All through the earth it would have followed the Tana River
If that is the course to follow.
Once again, it swims the long way to reach the source,
it’s skin gets darker and stops eating.
Once again, it turns black to where it came from
to the great ocean
Where salmon abound.
Once again, it glistens in the water
when it returns to its own seas.
There it will find herring to feed on
grow fat again,
and again, look at its old self

 

This joik text is a re-creation of Luossa juoigan, which is recorded in Otto Rinner’s book Lapalasia lauluja, launched in Helsinki in 1876.

 

“The use of materials in Luossa is of crucial importance.
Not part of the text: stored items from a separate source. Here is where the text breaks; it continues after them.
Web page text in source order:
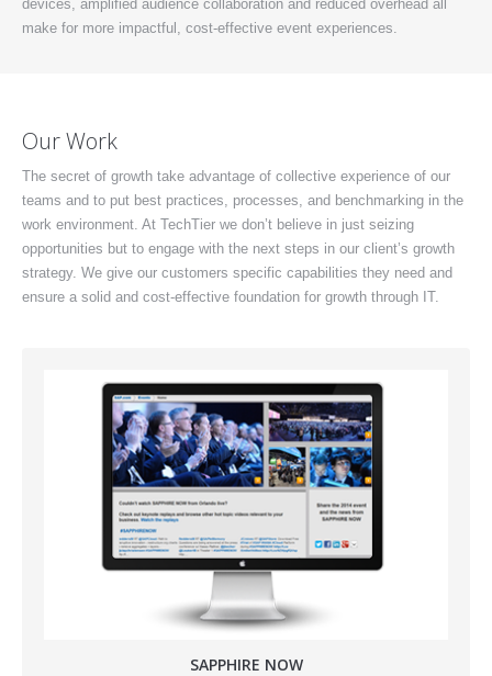
devices, amplified audience collaboration and reduced overhead all
make for more impactful, cost-effective event experiences.
Our Work
The secret of growth take advantage of collective experience of our
teams and to put best practices, processes, and benchmarking in the
work environment. At TechTier we don’t believe in just seizing
opportunities but to engage with the next steps in our client’s growth
strategy. We give our customers specific capabilities they need and
ensure a solid and cost-effective foundation for growth through IT.
SAPPHIRE NOW
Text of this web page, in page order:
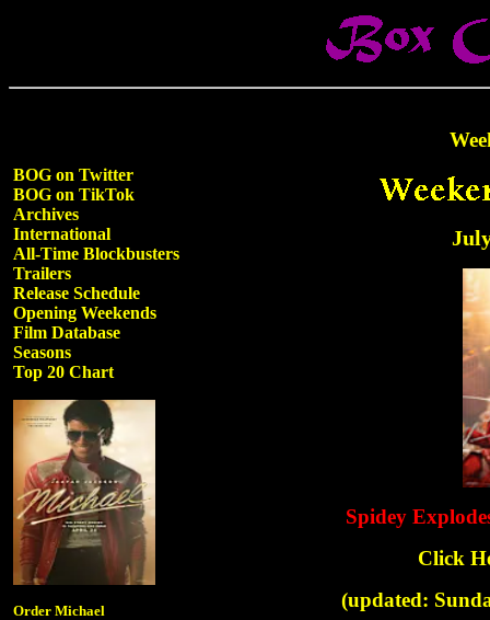
BOG on Twitter
BOG on TikTok
Archives
International
All-Time Blockbusters
Trailers
Release Schedule
Opening Weekends
Film Database
Seasons
Top 20 Chart
Order Michael
Spidey
Click
(updated:
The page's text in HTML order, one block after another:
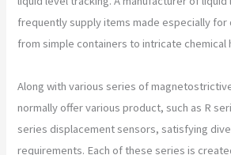
frequently supply items made especially
from simple containers to intricate chemical
Along with various series of
normally offer various product, such as R
series displacement sensors, satisfying
requirements. Each of these series is
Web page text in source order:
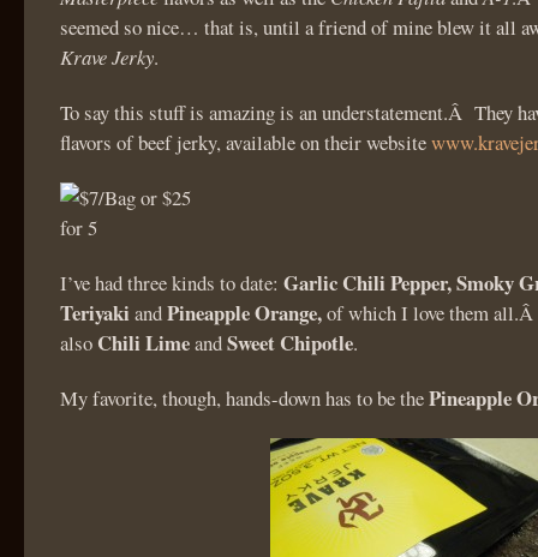
seemed so nice… that is, until a friend of mine blew it all
Krave Jerky.
To say this stuff is amazing is an understatement.Â They
flavors of beef jerky, available on their website
I’ve had three kinds to date: Garlic Chili Pepper, Smoky
Teriyaki andPineapple Orange,of which I love them
also Chili LimeandSweet Chipotle.
My favorite, though, hands-down has to be thePineapple
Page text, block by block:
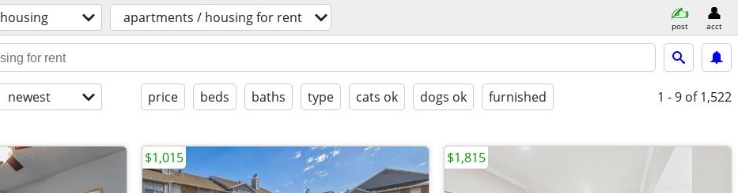
housing apartments / housing for rent post acct
newest price beds baths type cats ok dogs ok furnished 1 - 9 of 1,522
$1,015 $1,815
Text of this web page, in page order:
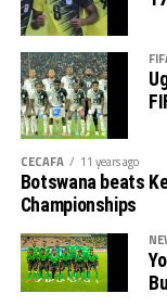
# CECAFA
# CECAFA
# CAF Women’s
Qualifiers
(August 22 –
# CAF African
CECAFA
CECAFA 11 years ago
Botswana beats
Championships
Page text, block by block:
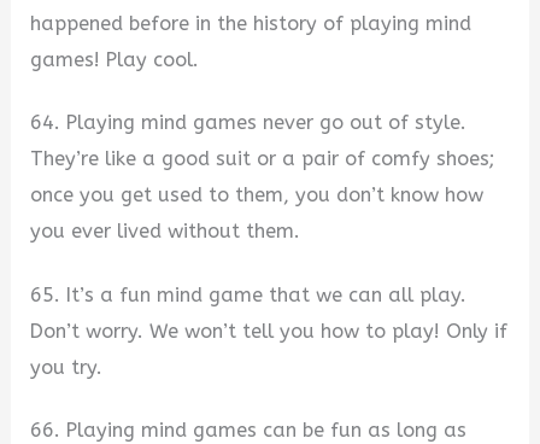
happened before in the history of playing mind
games! Play cool.
64. Playing mind games never go out of style.
They’re like a good suit or a pair of comfy shoes;
once you get used to them, you don’t know how
you ever lived without them.
65. It’s a fun mind game that we can all play.
Don’t worry. We won’t tell you how to play! Only if
you try.
66. Playing mind games can be fun as long as
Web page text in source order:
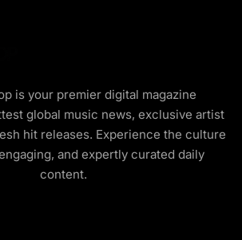
is your premier digital magazine
global music news, exclusive artist
hit releases. Experience the culture
and expertly curated daily
content.
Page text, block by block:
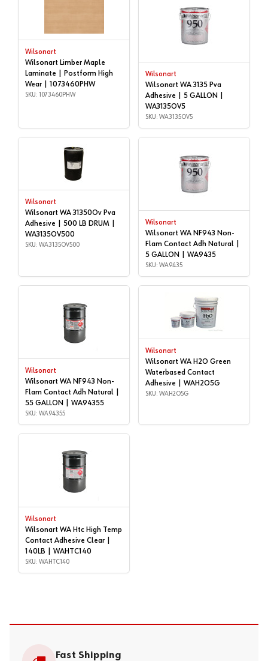
Wilsonart
Wilsonart Limber Maple
Laminate | Postform High
Wear | 1073460PHW
SKU: 1073460PHW
Wilsonart
Wilsonart WA 3135 Pva
Adhesive | 5 GALLON |
WA3135OV5
SKU: WA3135OV5
Wilsonart
Wilsonart WA 31350Ov Pva
Adhesive | 500 LB DRUM |
WA3135OV500
SKU: WA3135OV500
Wilsonart
Wilsonart WA NF943 Non-
Flam Contact Adh Natural |
5 GALLON | WA9435
SKU: WA9435
Wilsonart
Wilsonart WA NF943 Non-
Flam Contact Adh Natural |
55 GALLON | WA94355
SKU: WA94355
Wilsonart
Wilsonart WA H2O Green
Waterbased Contact
Adhesive | WAH2O5G
SKU: WAH2O5G
Wilsonart
Wilsonart WA Htc High Temp
Contact Adhesive Clear |
140LB | WAHTC140
SKU: WAHTC140
Fast Shipping

Copper—Chile’s second-largest export after salmon—and coral are brought together in this work, in which both are defined by their implications for the marine industry, the international market for natural resources, and Chile’s systems of extraction and export. 

 

The juxtaposition of the joik with the use of copper scraps and dead corals creates a dissonance between the two realities of the salmon, whilst also highlighting the global entanglement of extractive processes, as the use of an indigenous text from the Sami people draws a parallel with the crisis.

 

Writing Luossa with copper scraps suggests the need for a dialogue on the use of marine resources in the construction of the empire across the hemispheres and continents, identifying the common ways in which the empire exploits and subsumes material, biological and cultural narratives within its own reconstructive discourse. It is, therefore, a dialogue that can only reach a global scale once it has passed through the local context.”

 

Luke Thomley on La Marealéctica del Salmón, 2023.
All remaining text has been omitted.